The last three pigeons demonstrated no significant difference from chance in the CE classification (P579: 49.16%, P583: 49.00%, P593: 52.24%, all ps > 0.174) indicating that there was no relationship between correct and error trial pecking locations. For two pigeons, sufficient errors were made in transfer-stimuli trials enabling further analysis. For P578, we again found a significantly lower classification accuracy compared to chance [29.64%, t(9) = 12.64, p < 0.001, Cohen’s d = 3.97, Fig. 8B]. For pigeon P593, there was no association between correct and error trial pecking locations [52.70%, t(9) = 1.55, p = 0.156, Cohen’s d = 0.49]. Both pigeons, thus, showed consistent patterns in known-stimuli and transfer-stimuli trials.

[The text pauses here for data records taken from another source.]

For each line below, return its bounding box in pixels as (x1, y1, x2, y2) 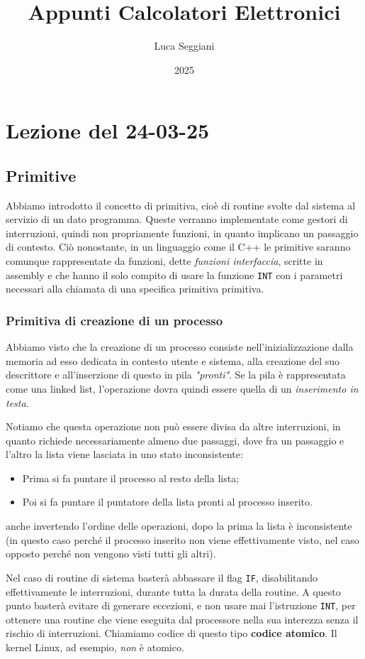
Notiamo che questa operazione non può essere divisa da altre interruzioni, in (6, 419, 341, 434)
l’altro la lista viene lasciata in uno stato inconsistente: (6, 447, 243, 462)
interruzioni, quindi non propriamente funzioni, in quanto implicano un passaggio (6, 225, 359, 240)
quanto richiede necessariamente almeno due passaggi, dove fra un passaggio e (6, 432, 344, 447)
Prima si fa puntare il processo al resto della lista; (22, 470, 240, 485)
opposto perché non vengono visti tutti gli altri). (6, 546, 216, 561)
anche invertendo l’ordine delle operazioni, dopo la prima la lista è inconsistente (6, 518, 352, 533)
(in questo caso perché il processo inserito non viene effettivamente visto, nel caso (6, 532, 359, 547)

Error–error or EE classification in which the classifier was both trained and tested on pecking events during erroneous trials could be performed for all animals in known-stimuli trials. Aim of the analysis was to quantify the internal consistency in pecking during error trials. It was above chance for five of the eight animals (P580: 63.16%, P582: 61.64%, P583: 74.44%, P592: 57.52%, P599: 72.96%, all ps < 0.004) indicating that pecking locations in error trials were to a certain degree consistent rather than random. A consistent response pattern in error trials was predominantly found in birds in which the C–E classification also yielded above or below chance level results, validating our interpretation of the pecking behavior during error trials. For pigeons P578, 579 and P593, no significant difference from chance could be found (all ps > 0.025). For pigeons P578 and P593, there were sufficient error events in transfer-stimuli trials to allow for EE classification. Interestingly, classification accuracy was above chance for pigeon P578 [67.6%, t(9) = 5.95, p < 0.001] in known-stimuli trials. For pigeon 593, it remained at chance level [53.92%, t(9) = 1.29, p = 0.228].